# Stylo numérique pour mac os x 10.5



## paulfichtre (8 Février 2009)

Bonjour,

Je suis à la recherche d'un stylo numérique pour le mac, avec lequel est fourni un programme permettant de transformer l'écriture manuscrite en écriture tapuscrite.

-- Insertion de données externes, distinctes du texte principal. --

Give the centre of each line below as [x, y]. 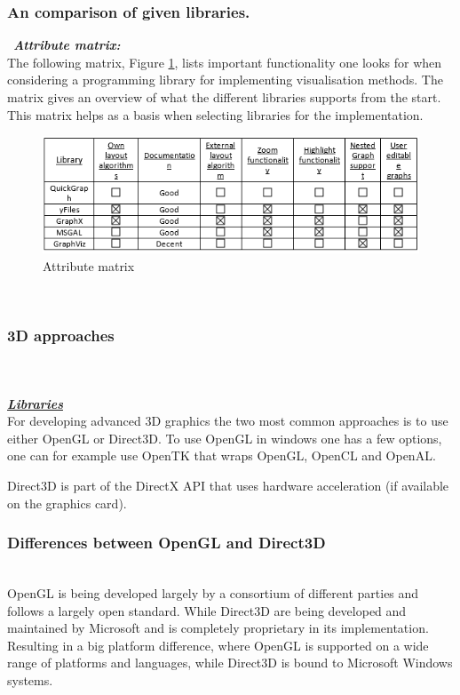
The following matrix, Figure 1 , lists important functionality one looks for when [225, 62]
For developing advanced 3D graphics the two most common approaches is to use [228, 421]
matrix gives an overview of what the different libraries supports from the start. [224, 97]
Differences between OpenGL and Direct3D [167, 543]
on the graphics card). [67, 503]
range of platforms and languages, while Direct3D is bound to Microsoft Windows [230, 663]
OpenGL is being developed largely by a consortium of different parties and [213, 593]
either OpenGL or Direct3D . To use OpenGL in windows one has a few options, [225, 438]
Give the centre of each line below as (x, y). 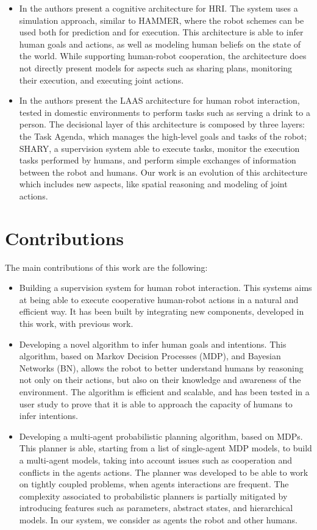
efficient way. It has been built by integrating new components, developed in (162, 311)
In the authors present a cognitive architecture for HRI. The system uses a (158, 8)
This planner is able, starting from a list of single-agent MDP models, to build (166, 448)
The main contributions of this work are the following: (106, 267)
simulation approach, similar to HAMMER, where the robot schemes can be (162, 20)
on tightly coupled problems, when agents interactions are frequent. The (154, 484)
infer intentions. (48, 416)
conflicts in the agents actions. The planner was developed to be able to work (164, 472)
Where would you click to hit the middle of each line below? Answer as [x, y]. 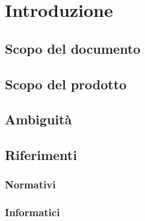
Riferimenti [41, 155]
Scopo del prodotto [66, 84]
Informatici [32, 212]
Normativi [30, 184]
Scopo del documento [73, 48]
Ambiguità [39, 119]
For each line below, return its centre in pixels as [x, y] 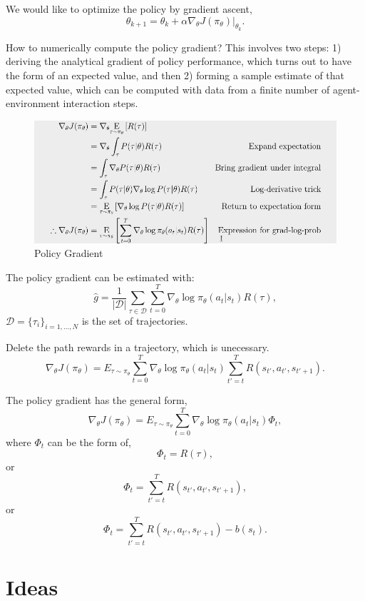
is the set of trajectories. [135, 320]
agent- [346, 89]
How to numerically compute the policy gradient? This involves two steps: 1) [174, 47]
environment [33, 103]
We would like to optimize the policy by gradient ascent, [129, 9]
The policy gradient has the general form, [97, 400]
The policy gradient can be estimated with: [100, 277]
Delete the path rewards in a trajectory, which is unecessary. [138, 347]
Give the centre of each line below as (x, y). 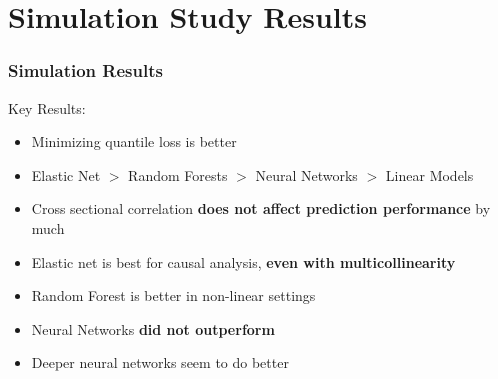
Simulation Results (85, 70)
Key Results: (47, 107)
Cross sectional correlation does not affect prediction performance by (261, 208)
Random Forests (178, 174)
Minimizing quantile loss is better (134, 141)
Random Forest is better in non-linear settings (173, 295)
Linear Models (429, 174)
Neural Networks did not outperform (153, 328)

Il en existe pour windows, il y a des crayons compatibles pour mac, mais le logiciel permettant de traduire l'écriture manuscrite en caractère pour pc n'est pas compatible...

Merci pour votre aide !


----------



## Moonwalker (9 Février 2009)

IRIS PEN

Je ne connais ce produit que de nom.


----------



## paulfichtre (9 Février 2009)

Merci, en fait ça c'est un stylo scanner.
Ce que je veux c'est ça : http://www.paperium.com/ et je l'ai trouvé !

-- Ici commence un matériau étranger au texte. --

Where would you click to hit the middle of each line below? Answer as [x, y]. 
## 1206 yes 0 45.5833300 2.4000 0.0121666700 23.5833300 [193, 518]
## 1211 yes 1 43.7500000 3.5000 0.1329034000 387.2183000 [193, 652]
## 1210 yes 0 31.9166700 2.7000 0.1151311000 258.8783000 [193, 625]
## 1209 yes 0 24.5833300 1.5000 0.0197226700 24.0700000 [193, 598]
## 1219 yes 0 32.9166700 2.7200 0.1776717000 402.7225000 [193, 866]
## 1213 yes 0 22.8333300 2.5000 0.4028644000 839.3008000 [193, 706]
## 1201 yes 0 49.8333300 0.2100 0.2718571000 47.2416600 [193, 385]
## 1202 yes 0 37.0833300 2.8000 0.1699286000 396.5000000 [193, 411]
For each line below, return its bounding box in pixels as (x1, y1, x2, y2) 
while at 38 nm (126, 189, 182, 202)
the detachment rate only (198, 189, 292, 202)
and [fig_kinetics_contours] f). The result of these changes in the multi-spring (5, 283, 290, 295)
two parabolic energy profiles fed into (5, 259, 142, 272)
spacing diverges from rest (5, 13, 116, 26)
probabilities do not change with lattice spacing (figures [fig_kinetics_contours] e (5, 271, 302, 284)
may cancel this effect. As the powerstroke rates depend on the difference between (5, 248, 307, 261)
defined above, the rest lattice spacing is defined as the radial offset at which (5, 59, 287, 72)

Donc je ferme le sujet merci !


----------



## Moonwalker (9 Février 2009)

paulfichtre a dit:


> Merci, en fait ça c'est un stylo scanner.
> Ce que je veux c'est ça : http://www.paperium.com/ et je l'ai trouvé !
> 
> Donc je ferme le sujet merci !



Ah Ok. Pour ça j'ai ma tablette Wacom et Ink (inclus dans Mac OS X).


----------



## Boris 41 (9 Février 2009)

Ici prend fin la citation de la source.